Par la foi, nous savons que les promesses de Dieu sont infiniment plus réelles que ce que nous percevons par nos sens et par la raison… Et surtout qu’elles sont éternelles, alors que ce monde (et tout ce qui le constitue) est en train de passer pour disparaître un jour.

« Demeurez en moi, comme moi en vous. » Oui, Frères et Sœurs, demeurons dans le Christ Jésus puisqu’il demeure en nous. Pour ce faire, nous n’avons pas besoin de nous brancher sur lui. Nous le sommes déjà par notre baptême. Il s’agit en fait de demeurer en Lui afin que sa Vie de Ressuscité circule en nous et entre nous, et qu’ainsi nous soyons des hommes et des femmes porteurs de sa lumière, de sa paix, et contagieux de sa sainteté. Rappelez-vous les paroles si fortes de l’Apôtre saint Jean dans la 2ème lecture de cette messe : « Petits enfants, n’aimons pas en paroles ni par des discours, mais par des actes et en vérité. Dieu est plus grand que notre cœur, et il connaît toutes choses. Or, voici son commandement : mettre notre foi dans le nom de son Fils Jésus Christ, et nous aimer les uns les autres comme il nous l’a commandé. »

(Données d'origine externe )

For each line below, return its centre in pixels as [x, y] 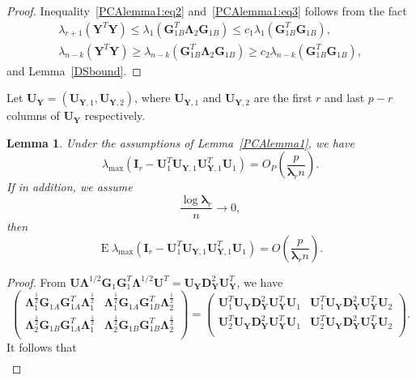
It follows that [42, 347]
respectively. [115, 115]
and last [345, 98]
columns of [33, 115]
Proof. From [36, 282]
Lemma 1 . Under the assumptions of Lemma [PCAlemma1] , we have [180, 142]
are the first [283, 98]
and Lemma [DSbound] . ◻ [74, 70]
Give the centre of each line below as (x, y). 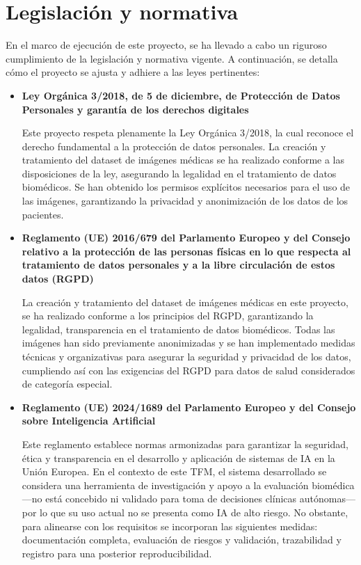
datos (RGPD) (58, 279)
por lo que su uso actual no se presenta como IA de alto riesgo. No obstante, (185, 512)
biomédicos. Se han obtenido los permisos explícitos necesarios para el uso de (186, 187)
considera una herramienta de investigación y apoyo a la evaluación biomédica (188, 485)
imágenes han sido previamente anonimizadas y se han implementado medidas (188, 343)
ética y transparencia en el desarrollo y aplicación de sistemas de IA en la (178, 457)
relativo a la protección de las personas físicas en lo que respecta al (186, 251)
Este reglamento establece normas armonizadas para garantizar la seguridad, (185, 444)

Notre vocation à la sainteté est quelque chose d’infiniment plus simple que nous n’imaginons. Il importe simplement de consentir à l’action de l’Esprit en nous et de laisser la vie de Dieu (sa sainteté, si vous préférez), se déployer en nous, afin de correspondre à la volonté du Seigneur, et de donner les fruits qu’il attend de nous : « Ce qui fait la gloire de mon Père, c’est que vous donniez beaucoup de fruit. »

Ainsi en va-t-il de notre vie ! Pour qu’elle soit heureuse – et par conséquent féconde, rayonnante – elle doit s’enraciner dans l’amour du Christ et se laisser guider par son Esprit. Ce que nous sommes incapable de réaliser par nous-mêmes le Seigneur le réalisera lui-même pour nous, non pas malgré nous, mais avec nous. Qu’il en soit éternellement béni.